(Recorded data)
=== Begin Enclosure ===
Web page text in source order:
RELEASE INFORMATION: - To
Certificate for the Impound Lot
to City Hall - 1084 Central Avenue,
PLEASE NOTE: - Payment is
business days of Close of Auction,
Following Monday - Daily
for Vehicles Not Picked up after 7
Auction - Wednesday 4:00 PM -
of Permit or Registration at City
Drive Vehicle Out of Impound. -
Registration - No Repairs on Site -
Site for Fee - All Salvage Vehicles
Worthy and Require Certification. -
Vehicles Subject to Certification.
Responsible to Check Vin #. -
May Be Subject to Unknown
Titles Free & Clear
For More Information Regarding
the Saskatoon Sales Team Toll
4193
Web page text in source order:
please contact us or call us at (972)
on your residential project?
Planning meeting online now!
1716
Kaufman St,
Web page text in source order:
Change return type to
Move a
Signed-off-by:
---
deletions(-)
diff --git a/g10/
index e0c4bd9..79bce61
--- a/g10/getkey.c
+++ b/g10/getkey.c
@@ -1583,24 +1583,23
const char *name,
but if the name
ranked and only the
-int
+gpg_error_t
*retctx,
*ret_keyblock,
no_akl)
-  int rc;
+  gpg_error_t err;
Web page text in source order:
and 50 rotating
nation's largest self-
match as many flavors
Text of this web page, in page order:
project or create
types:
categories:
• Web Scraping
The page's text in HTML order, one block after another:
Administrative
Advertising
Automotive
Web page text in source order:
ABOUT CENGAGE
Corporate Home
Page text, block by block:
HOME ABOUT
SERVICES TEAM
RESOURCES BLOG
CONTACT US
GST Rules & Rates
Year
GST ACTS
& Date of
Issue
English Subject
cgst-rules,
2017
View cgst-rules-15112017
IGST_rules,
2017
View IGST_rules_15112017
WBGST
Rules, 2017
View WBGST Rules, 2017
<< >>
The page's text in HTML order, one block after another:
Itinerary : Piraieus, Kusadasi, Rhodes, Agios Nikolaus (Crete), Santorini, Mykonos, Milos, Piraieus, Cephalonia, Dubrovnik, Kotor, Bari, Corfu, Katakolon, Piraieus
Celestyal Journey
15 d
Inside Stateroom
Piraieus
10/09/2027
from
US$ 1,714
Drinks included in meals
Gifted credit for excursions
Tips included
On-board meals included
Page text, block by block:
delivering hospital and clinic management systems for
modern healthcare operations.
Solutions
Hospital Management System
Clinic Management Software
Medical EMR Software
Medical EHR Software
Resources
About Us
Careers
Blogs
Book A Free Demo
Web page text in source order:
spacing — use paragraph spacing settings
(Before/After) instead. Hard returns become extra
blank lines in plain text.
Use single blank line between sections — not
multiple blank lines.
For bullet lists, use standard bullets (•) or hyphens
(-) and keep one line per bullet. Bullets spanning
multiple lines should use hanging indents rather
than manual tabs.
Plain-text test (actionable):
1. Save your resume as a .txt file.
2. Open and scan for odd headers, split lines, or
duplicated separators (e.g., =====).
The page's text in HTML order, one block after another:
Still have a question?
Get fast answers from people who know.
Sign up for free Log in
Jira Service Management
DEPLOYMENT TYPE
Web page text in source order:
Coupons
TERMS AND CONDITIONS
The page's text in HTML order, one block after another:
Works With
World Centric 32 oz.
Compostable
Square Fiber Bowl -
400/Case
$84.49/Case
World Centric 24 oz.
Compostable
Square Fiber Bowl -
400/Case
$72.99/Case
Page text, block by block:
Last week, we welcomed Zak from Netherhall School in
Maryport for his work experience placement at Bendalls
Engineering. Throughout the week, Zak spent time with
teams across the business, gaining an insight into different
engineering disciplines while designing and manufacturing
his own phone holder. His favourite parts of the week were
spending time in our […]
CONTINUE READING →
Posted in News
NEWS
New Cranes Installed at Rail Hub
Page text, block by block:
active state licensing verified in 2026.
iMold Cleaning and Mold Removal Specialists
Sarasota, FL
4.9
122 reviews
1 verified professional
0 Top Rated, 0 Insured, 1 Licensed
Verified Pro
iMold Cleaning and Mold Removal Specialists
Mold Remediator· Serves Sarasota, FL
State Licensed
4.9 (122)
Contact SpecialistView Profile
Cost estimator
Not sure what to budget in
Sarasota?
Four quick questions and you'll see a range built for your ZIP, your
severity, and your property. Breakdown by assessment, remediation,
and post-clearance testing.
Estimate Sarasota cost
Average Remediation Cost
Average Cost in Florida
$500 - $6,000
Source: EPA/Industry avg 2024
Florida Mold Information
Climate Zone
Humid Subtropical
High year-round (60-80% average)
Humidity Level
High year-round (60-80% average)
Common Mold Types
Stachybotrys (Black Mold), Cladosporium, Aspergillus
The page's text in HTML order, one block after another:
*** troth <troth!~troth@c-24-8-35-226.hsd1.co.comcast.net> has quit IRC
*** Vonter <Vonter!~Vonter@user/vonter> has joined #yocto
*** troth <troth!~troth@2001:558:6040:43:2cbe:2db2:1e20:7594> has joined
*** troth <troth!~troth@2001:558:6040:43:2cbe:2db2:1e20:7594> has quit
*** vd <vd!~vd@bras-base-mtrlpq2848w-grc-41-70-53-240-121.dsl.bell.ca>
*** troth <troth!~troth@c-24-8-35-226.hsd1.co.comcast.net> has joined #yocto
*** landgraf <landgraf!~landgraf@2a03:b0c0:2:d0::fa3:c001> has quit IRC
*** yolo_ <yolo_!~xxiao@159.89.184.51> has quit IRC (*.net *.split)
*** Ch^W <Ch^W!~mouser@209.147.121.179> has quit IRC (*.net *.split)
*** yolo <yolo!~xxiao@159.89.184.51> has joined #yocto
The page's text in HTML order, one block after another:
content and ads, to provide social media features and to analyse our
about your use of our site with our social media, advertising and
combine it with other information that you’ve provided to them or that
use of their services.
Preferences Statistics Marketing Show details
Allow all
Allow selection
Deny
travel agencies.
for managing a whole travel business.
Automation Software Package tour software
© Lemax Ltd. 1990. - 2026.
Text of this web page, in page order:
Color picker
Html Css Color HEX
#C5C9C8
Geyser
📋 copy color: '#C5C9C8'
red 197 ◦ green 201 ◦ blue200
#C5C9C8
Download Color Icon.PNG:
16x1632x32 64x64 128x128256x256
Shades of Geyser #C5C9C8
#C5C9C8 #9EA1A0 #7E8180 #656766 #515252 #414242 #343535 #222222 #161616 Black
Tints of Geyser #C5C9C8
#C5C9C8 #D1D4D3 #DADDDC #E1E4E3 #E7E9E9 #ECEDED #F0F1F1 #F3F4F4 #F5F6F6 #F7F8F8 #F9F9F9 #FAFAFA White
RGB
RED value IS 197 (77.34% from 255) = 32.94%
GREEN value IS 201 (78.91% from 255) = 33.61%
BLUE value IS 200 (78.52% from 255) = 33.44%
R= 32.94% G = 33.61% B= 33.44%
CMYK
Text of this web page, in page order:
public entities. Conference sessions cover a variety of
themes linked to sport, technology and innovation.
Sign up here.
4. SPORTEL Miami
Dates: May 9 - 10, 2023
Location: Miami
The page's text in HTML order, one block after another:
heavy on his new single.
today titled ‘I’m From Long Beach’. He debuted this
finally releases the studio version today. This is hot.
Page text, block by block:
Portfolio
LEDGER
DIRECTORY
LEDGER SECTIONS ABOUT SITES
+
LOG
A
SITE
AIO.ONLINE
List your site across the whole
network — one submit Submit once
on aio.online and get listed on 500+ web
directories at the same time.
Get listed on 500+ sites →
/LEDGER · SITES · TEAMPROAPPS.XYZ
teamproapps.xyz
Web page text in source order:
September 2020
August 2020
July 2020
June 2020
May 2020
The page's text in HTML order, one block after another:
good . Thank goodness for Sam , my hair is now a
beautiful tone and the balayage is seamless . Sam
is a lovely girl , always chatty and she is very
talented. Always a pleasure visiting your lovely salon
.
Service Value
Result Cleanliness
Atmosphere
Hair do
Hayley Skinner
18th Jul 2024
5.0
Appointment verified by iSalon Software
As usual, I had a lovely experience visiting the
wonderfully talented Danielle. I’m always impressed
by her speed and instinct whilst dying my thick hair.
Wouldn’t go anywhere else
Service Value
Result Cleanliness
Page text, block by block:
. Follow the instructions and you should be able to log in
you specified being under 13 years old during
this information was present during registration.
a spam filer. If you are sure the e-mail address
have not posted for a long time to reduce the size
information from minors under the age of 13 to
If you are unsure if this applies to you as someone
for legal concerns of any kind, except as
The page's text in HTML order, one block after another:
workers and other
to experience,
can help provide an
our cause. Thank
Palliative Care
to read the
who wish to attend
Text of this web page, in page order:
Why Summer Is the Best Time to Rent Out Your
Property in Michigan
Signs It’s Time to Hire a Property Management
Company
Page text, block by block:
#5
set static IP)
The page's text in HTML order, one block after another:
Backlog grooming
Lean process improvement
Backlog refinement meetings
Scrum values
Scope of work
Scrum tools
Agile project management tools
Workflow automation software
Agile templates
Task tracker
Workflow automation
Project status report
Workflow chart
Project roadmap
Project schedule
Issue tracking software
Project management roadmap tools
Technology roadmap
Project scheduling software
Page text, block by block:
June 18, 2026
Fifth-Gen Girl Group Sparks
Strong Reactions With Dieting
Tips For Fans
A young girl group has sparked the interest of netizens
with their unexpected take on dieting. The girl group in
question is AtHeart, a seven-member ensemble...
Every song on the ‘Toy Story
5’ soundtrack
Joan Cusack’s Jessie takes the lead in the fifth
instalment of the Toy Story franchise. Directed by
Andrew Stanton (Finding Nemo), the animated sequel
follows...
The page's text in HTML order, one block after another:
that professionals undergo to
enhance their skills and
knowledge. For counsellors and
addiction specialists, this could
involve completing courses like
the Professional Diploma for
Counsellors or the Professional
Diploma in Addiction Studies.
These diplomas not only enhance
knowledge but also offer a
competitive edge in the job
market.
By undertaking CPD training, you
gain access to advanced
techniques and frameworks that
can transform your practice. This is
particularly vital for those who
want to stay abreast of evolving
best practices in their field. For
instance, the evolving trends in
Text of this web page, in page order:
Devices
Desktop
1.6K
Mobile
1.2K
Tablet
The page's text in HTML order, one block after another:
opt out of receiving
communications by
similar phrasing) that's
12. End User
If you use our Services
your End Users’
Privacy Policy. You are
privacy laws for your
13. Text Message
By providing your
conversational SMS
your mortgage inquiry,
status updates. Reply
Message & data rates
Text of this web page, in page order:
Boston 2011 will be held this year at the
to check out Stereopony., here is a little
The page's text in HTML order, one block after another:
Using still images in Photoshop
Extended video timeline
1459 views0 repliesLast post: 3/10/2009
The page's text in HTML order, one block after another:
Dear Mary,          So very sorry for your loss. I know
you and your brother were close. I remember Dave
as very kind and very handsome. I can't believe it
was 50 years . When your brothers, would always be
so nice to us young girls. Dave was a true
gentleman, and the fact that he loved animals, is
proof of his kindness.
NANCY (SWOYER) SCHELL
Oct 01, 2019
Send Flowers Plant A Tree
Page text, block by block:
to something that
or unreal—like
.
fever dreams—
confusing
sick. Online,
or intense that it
=== End Enclosure ===
=== WORK TO COMPLETE ===
Can you repeat, word for word, every line above from the one containing "red 197 ◦ green 201 ◦ blue200" down to the one containing "today titled ‘I’m", including both?

=== ANSWER TO THIS PROBLEM ===
red 197 ◦ green 201 ◦ blue200
#C5C9C8
Download Color Icon.PNG:
16x1632x32 64x64 128x128256x256
Shades of Geyser #C5C9C8
#C5C9C8 #9EA1A0 #7E8180 #656766 #515252 #414242 #343535 #222222 #161616 Black
Tints of Geyser #C5C9C8
#C5C9C8 #D1D4D3 #DADDDC #E1E4E3 #E7E9E9 #ECEDED #F0F1F1 #F3F4F4 #F5F6F6 #F7F8F8 #F9F9F9 #FAFAFA White
RGB
RED value IS 197 (77.34% from 255) = 32.94%
GREEN value IS 201 (78.91% from 255) = 33.61%
BLUE value IS 200 (78.52% from 255) = 33.44%
R= 32.94% G = 33.61% B= 33.44%
CMYK
Text of this web page, in page order:
public entities. Conference sessions cover a variety of
themes linked to sport, technology and innovation.
Sign up here.
4. SPORTEL Miami
Dates: May 9 - 10, 2023
Location: Miami
The page's text in HTML order, one block after another:
heavy on his new single.
today titled ‘I’m From Long Beach’. He debuted this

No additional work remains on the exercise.